Warm Up
3 Rounds
20 Seconds (running clock) for each movement:
-Jumping Jacks
–Spider Man Lunge Stretch
-Push Ups
–Arm Haulers
-Flutter Kicks
-Air Squats
–Up Downs
*No rest between movements. Perform this list of movements for 3 rounds continually. 1 Round is one time through the list.
You should have broken a sweat by the end. This will be our standard warm up for awhile. If you feel you need to do more, then do more.
WOD:
Min 0-6
600 Meter Run/ OR 800 Meter Row
With remaining time, Max Reps Burpee
Min 6-12
600 Meter Run/ OR 800 Meter Row
With remaining time, Max Reps Box Jump
Min 12-18
600 Meter Run/OR 800 Meter Row
With remaining time, Max Reps Burpee Box Jump
Suggestions
Men: 20-24″ Box
Women: 16-20″ Box
Score: Burpee Reps
Score: Box Jump Reps
Score: Burpee Box Jump Reps
Goal: Burpees: 30-60, Box Jumps: 35-60*, Burpee Box Jumps: 20-45
*If you think you’ll do 60+ reps, go with a higher box!
Coaches Notes
A different distance today of 600 Meters. You can do this by running your normal 400 Meters plus a 200 Meters. Aim to keep these done in the 3:00-4:00 window. This should leave with at least 2:00 to accumulate as many reps of the next movement. If you want to customize this workout to maximize your opportunity to accumulate reps, consider shortening the run to whatever distance you can complete in 3 minutes.

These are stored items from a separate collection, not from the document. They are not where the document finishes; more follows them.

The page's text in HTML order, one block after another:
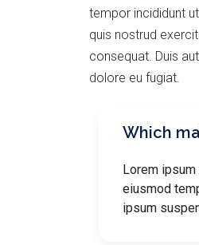
tempor incididunt
quis nostrud
consequat. Duis
dolore eu fugiat.
Which
Lorem
eiusmod
ipsum
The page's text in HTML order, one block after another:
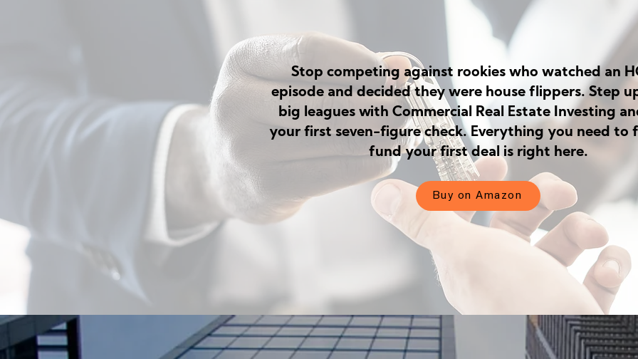
Stop competing against rookies who watched an
episode and decided they were house flippers. Step
big leagues with Commercial Real Estate Investing
your first seven-figure check. Everything you need to
fund your first deal is right here.
Buy on Amazon
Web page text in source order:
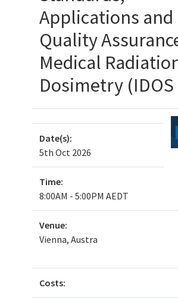
Applications and
Quality
Medical
Dosimetry (IDOS
Date(s):
5th Oct 2026
Time:
8:00AM - 5:00PM AEDT
Venue:
Vienna, Austra
Costs:
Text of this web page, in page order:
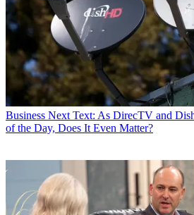
Business Next Text: As DirecTV and
of the Day, Does It Even Matter?

For Burpees, we’re looking for an average of 15-20 reps per minute of work that’s left remaining. This is an aggressive pace, but we encourage you to push the intensity here.

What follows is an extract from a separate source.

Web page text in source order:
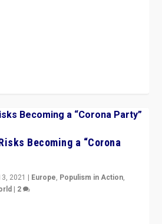
Becoming a “Corona
2021 | Europe, Populism in Action,
| 2
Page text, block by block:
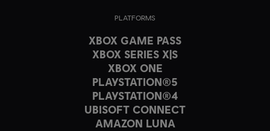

Next, the Box Jumps, find a pace that allows you to steadily move through at least 2-3 minutes of work at a rate of another 15-20 reps per minute you might have available.
And finally, for the Burpee Box Jumps, give it everything you’ve got! As soon as you stand up from your burpee, go right into the box jump. As you step down, get your hands to immediately reach for the floor again. Aim for 7-15 reps for each minute you might have available here.